German Cult Members Released
ASSOCIATED PRESS
SANTA CRUZ DE TENERIFE, Canary Islands (AP) -- Nineteen Germans linked to a suspected doomsday religious sect were released without charge Tuesday, a day after being arrested for allegedly planning to take part in a mass suicide.
The 19, including three children, were taken into custody late Monday after police searched a house owned by their jailed leader, said Mari Paz Bernal, a spokeswoman for the Interior Ministry.
The leader, Heide Fittkau-Garthe, was arrested last week and accused of an earlier plot to lead her 31 followers in a mass suicide. According to police, the original scheme called for the followers to kill themselves on Jan. 8 -- the day they reportedly believed the world would end.
Fittkau-Garthe has denied the claims of a group plot to take their lives.
The followers, police said, believed a space ship would come and pick up their bodies at Teide mountain on Tenerife, one of seven islands in the Canary archipelago, located off the northwest African coast.
Police said they were tipped to a second suicide plan by the mother of one of the cult members.

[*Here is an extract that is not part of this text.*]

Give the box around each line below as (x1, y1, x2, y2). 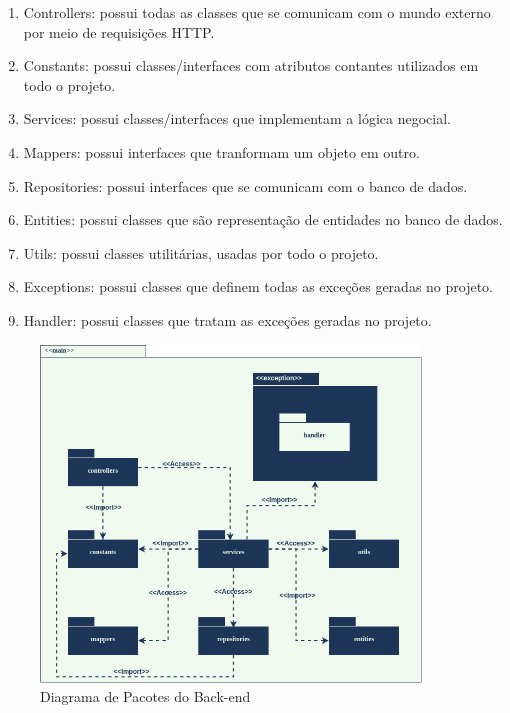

Bernal refused to say whether the release of the 19 meant that authorities no longer believed the second suicide plan existed. Police said they would continue to monitor the Germans, who were staying in Fittkau-Garthe's house, but they were free to leave the country.
The other 12 cult members, who were in Germany, were not arrested, she said.
The sect, whose name was not released, has been linked to the Order of the Solar Temple, whose followers have carried out mass suicides in Canada, France and Switzerland.
The attorney for Fittkau-Garthe, a 57-year-old German psychologist currently charged with attempted murder and inducement to suicide, insists the allegations are unfounded. Enrique Porres says his client administers "spiritual therapy" that has nothing to do with mass suicide.
During their search of Fittkau-Garthe's home, police discovered a child's drawing of a UFO and then concocted the space ship story, he says.